Check the resource load of the entire cluster to see if the frequent interruptions are due to TIDB experiencing OOM (Out of Memory) issues.

translator_bot · June 22, 2024, 10:27am

| username: wenyi | Original post link

There is an out-of-memory error at the system level.

translator_bot · June 22, 2024, 10:27am

| username: TiDBer_pkQ5q1l0 | Original post link

Then it is necessary to check if slow SQL is causing the OOM.

translator_bot · June 22, 2024, 10:27am

| username: TiDBer_pkQ5q1l0 | Original post link

Frequent OOM (Out of Memory) issues are often caused by certain large SQL queries.

translator_bot · June 22, 2024, 10:27am

| username: wenyi | Original post link

I am loading a CSV to migrate data into TiDB.

translator_bot · June 22, 2024, 10:27am

| username: TiDBer_pkQ5q1l0 | Original post link

Will it interrupt when not loading?

translator_bot · June 22, 2024, 10:27am

| username: TiDBer_pkQ5q1l0 | Original post link

You can observe the memory growth during the load process.

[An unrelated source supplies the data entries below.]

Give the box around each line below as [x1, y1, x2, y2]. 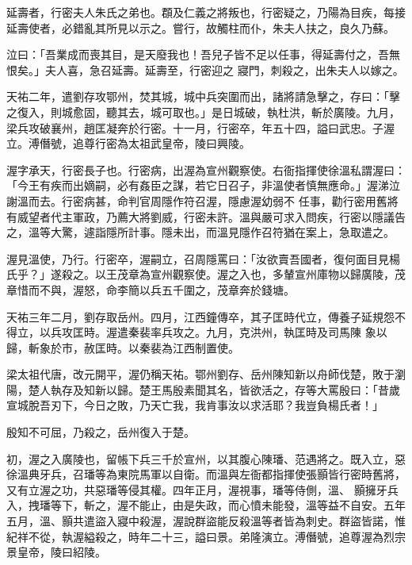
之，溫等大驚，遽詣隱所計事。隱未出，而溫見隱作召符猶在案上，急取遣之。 [6, 224, 395, 240]
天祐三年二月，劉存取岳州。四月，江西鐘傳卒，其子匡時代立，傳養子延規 [6, 308, 383, 325]
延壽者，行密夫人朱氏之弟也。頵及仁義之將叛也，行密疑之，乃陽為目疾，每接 [6, 4, 406, 20]
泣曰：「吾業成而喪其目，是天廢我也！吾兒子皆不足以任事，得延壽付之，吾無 [6, 46, 400, 63]
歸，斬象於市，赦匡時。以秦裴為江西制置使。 [6, 339, 239, 356]
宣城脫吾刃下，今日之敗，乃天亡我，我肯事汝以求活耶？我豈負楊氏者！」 [6, 397, 383, 413]
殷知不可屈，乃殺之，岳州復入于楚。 [6, 424, 195, 440]
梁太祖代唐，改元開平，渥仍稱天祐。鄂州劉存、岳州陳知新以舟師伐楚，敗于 [6, 366, 395, 382]
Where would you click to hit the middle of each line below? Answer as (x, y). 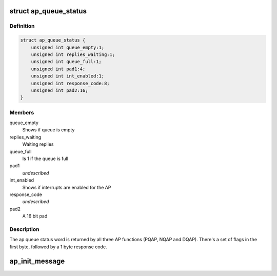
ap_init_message (37, 261)
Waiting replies (38, 144)
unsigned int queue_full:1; (66, 62)
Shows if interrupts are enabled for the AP (67, 187)
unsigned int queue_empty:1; (68, 47)
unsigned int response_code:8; (70, 83)
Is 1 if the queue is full (45, 159)
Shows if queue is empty (48, 130)
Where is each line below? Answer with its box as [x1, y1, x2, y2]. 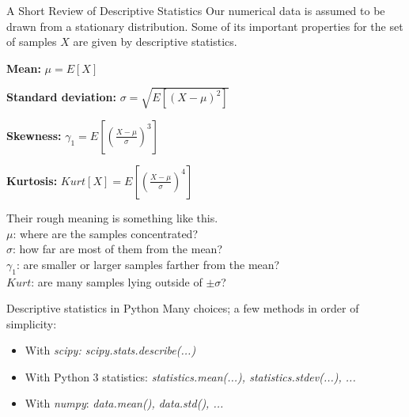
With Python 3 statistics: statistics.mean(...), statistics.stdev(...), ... [25, 368, 356, 385]
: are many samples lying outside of [31, 273, 203, 290]
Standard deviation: [6, 89, 116, 105]
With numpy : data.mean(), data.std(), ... [25, 395, 224, 411]
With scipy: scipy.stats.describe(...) [25, 342, 196, 358]
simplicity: [6, 315, 57, 332]
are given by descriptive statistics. [73, 33, 237, 50]
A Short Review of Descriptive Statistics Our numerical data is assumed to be [6, 2, 385, 18]
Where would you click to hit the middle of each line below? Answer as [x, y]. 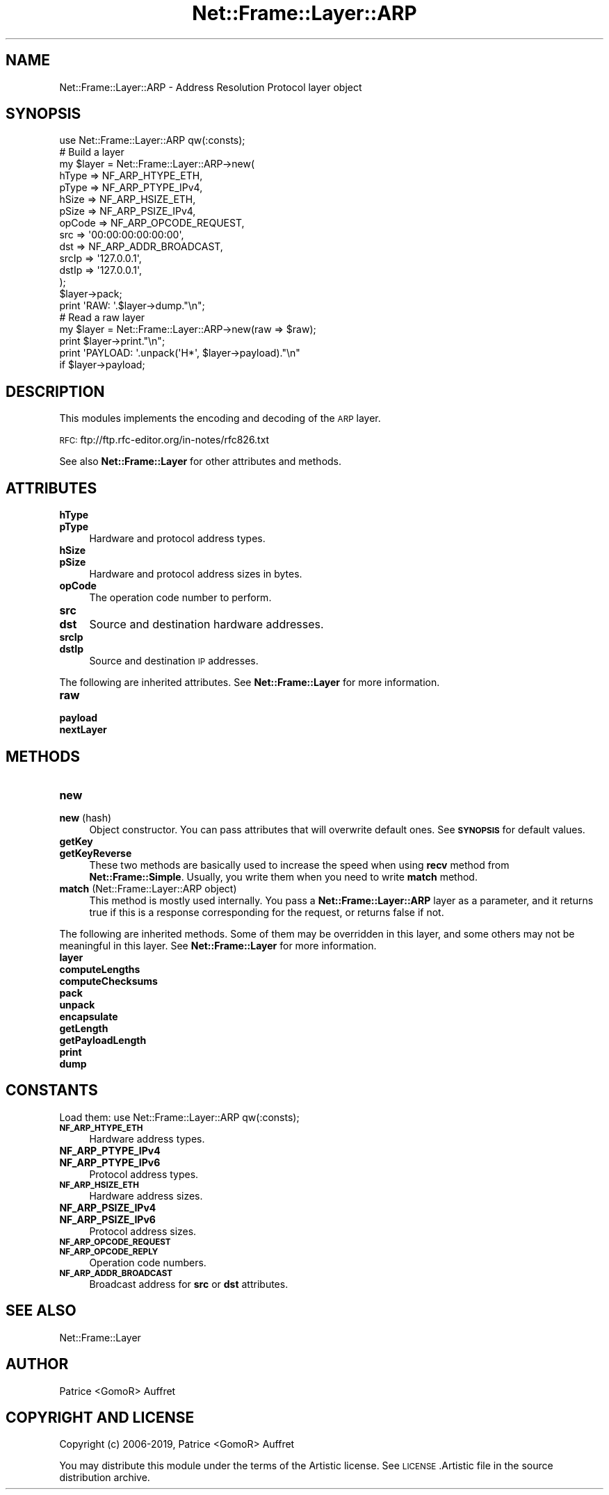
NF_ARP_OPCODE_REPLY [109, 1251]
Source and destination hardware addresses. [206, 624]
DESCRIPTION [55, 391]
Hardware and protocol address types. [177, 539]
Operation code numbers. [148, 1262]
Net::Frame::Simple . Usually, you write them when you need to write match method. [283, 876]
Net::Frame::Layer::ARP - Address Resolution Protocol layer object [211, 87]
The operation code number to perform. [180, 598]
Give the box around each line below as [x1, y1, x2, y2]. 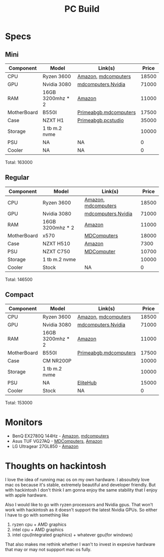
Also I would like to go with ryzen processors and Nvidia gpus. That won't [5, 501, 153, 507]
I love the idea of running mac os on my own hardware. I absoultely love [5, 476, 150, 482]
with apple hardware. [5, 492, 48, 498]
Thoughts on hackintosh [5, 460, 106, 472]
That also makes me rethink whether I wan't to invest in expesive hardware [5, 541, 155, 547]
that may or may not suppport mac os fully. [5, 546, 92, 552]
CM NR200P [42, 357, 72, 364]
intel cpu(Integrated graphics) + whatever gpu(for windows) [12, 532, 133, 537]
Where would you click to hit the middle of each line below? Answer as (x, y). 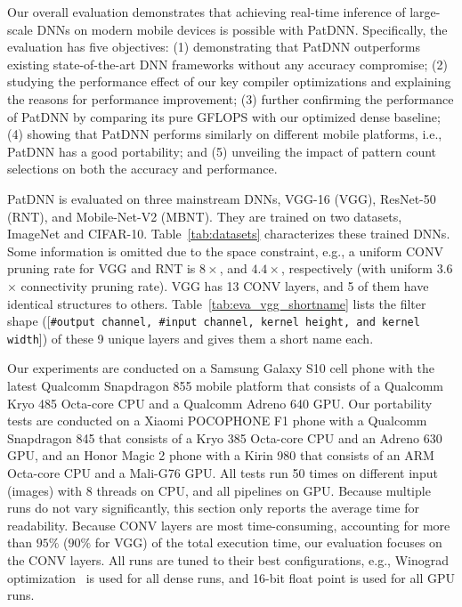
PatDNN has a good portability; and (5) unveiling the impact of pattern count (222, 151)
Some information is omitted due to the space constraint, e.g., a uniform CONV (225, 251)
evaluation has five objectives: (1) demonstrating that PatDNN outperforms (214, 47)
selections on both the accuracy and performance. (142, 169)
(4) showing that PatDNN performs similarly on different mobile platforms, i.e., (225, 134)
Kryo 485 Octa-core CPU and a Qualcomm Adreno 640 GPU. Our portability (220, 403)
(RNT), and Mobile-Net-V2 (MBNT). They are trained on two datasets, (205, 216)
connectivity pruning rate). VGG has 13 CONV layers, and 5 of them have (225, 285)
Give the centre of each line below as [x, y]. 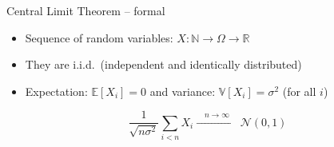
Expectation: [56, 91]
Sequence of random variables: [99, 37]
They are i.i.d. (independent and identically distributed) [163, 64]
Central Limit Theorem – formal [86, 10]
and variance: [183, 91]
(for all [299, 91]
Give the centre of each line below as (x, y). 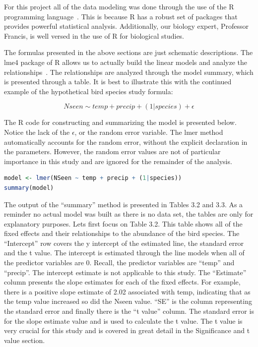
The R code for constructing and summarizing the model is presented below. (120, 122)
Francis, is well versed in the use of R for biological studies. (94, 35)
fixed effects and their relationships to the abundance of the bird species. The (122, 233)
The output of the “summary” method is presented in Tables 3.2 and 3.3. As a (124, 204)
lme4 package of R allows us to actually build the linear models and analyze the (126, 62)
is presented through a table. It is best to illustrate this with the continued (118, 82)
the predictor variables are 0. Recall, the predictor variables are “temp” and (119, 262)
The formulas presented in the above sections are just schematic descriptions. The (129, 52)
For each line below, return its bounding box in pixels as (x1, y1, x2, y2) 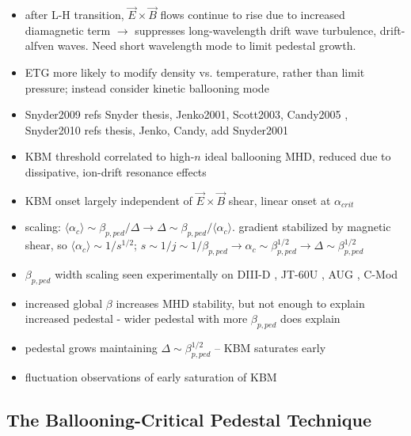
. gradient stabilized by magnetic (232, 218, 391, 235)
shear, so (25, 237, 67, 253)
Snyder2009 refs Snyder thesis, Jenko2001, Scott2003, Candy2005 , (25, 106, 348, 123)
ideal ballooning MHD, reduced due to (204, 148, 391, 165)
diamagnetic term (25, 21, 111, 38)
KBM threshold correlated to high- (25, 148, 195, 165)
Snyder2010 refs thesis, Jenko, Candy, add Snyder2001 (25, 121, 289, 138)
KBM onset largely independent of (25, 191, 192, 208)
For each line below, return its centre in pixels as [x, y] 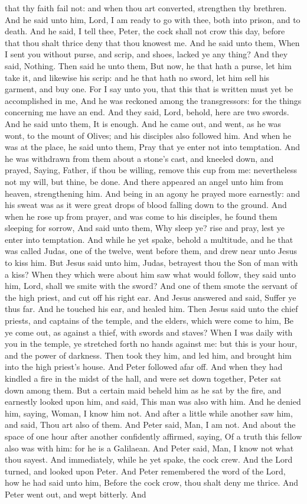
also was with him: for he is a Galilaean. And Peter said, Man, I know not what [149, 448]
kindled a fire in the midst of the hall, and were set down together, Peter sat [143, 378]
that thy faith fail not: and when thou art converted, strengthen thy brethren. [146, 8]
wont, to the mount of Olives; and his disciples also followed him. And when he [148, 135]
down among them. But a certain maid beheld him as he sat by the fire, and [143, 390]
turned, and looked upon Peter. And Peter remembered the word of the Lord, [145, 471]
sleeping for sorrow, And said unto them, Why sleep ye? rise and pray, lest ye [145, 228]
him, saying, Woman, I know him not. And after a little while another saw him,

translator_bot · June 22, 2024, 10:27am

| username: wenyi | Original post link

If you don’t load data, there definitely won’t be any interruptions.

translator_bot · June 22, 2024, 10:27am

| username: TiDBer_pkQ5q1l0 | Original post link

Isn’t the memory of the tidb-server too small? How about splitting the CSV into multiple files for import?

translator_bot · June 22, 2024, 10:27am

| username: system | Original post link

This topic was automatically closed 60 days after the last reply. New replies are no longer allowed.